Record excerpts:
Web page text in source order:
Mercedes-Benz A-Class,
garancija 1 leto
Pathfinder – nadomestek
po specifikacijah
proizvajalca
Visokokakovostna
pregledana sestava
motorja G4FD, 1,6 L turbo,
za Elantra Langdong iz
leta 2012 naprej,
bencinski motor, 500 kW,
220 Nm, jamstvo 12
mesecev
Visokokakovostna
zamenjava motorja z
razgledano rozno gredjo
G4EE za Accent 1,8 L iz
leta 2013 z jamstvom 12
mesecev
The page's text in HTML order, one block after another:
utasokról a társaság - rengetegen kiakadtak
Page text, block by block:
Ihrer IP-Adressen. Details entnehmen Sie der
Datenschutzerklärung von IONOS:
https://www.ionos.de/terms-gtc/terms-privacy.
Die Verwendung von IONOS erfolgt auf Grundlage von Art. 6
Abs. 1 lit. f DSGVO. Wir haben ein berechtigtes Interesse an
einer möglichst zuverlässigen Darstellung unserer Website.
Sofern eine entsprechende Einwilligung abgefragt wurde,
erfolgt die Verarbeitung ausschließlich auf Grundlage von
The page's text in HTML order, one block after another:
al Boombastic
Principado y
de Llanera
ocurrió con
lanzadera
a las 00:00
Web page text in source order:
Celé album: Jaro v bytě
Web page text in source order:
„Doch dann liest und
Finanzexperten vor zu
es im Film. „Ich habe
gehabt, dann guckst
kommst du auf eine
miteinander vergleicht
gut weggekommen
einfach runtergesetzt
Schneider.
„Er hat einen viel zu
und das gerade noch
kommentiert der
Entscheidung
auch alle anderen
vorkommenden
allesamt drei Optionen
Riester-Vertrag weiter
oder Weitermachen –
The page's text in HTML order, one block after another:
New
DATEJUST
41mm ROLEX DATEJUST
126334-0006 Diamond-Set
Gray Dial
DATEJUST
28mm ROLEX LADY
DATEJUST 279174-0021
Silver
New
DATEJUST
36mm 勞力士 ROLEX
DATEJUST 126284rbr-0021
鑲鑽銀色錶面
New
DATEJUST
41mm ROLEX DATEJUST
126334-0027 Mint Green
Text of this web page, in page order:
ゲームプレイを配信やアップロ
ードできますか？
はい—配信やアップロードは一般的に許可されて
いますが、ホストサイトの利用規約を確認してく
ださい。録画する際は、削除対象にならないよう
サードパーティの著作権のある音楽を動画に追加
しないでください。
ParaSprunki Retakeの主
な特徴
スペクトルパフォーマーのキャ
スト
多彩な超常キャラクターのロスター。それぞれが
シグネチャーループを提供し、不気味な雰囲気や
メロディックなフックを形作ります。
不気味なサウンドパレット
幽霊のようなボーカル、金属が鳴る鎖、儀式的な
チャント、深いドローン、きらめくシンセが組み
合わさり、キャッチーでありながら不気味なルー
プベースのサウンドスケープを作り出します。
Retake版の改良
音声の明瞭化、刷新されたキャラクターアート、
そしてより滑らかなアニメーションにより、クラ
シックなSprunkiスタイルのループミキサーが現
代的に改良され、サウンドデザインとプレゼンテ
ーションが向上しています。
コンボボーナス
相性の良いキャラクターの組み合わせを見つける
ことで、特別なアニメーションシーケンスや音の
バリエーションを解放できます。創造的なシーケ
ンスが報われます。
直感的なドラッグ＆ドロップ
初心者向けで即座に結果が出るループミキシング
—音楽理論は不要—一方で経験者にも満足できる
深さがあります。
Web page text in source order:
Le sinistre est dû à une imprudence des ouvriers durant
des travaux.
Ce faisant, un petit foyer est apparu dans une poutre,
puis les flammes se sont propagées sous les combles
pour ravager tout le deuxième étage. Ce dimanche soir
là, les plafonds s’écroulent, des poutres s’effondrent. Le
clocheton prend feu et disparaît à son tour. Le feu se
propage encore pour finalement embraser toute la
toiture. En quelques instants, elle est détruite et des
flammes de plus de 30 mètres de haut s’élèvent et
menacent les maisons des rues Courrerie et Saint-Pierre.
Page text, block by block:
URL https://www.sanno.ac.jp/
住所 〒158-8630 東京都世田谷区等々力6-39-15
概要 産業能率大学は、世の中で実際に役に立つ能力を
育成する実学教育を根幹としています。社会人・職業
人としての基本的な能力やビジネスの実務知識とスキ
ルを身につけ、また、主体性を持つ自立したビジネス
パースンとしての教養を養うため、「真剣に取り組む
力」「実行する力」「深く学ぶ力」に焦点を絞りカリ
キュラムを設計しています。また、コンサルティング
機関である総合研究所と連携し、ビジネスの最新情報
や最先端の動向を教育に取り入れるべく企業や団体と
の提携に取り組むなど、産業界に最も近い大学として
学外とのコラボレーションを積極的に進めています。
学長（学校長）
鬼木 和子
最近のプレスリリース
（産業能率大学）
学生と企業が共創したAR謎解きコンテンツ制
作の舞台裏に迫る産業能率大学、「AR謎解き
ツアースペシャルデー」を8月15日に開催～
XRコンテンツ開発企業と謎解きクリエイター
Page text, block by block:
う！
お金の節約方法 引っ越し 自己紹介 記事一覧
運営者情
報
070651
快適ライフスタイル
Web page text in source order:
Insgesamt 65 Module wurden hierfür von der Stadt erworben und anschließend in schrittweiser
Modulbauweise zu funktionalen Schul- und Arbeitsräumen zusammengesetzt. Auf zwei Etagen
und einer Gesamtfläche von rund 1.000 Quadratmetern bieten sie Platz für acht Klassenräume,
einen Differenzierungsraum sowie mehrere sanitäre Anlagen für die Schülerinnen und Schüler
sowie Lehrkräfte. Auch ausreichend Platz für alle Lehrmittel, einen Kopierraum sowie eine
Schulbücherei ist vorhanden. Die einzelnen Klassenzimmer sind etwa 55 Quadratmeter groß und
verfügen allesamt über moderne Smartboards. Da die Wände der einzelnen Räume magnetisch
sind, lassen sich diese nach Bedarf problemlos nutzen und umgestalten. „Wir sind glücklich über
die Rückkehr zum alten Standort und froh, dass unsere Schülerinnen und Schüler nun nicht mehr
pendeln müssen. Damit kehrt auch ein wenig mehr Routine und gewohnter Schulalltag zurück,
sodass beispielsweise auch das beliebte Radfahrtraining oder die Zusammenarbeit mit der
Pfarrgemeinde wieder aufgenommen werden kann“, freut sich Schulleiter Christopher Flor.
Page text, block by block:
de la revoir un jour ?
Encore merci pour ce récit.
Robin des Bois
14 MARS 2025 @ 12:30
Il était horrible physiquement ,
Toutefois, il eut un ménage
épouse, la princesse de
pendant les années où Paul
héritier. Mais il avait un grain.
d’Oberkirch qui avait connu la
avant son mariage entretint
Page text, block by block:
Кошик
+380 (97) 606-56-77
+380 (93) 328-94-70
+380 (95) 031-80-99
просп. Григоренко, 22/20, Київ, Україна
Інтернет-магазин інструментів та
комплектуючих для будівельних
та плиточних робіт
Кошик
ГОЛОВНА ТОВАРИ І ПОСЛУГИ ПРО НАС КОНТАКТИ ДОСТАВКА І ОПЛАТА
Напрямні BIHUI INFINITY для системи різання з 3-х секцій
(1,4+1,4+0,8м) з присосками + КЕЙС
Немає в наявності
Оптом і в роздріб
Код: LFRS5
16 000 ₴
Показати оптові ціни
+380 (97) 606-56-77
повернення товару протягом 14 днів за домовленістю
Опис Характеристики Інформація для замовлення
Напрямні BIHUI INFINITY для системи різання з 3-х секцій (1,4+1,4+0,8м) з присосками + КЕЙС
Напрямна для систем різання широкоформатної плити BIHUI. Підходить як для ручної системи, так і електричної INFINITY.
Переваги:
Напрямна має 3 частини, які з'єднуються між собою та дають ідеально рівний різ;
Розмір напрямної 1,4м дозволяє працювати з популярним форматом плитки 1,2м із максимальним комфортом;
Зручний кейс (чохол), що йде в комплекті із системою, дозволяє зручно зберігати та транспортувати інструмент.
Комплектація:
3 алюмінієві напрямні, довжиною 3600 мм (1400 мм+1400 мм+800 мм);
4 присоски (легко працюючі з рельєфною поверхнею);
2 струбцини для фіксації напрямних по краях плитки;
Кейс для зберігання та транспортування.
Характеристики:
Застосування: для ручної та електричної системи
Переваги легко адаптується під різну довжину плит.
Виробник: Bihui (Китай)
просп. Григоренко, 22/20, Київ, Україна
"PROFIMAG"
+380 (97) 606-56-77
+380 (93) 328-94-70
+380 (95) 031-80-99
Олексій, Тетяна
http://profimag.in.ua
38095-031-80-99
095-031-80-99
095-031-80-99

Your goal:
Bring together every line in the entries that holds the string "Schülerinnen".

Answer area:
einen Differenzierungsraum sowie mehrere sanitäre Anlagen für die Schülerinnen und Schüler
die Rückkehr zum alten Standort und froh, dass unsere Schülerinnen und Schüler nun nicht mehr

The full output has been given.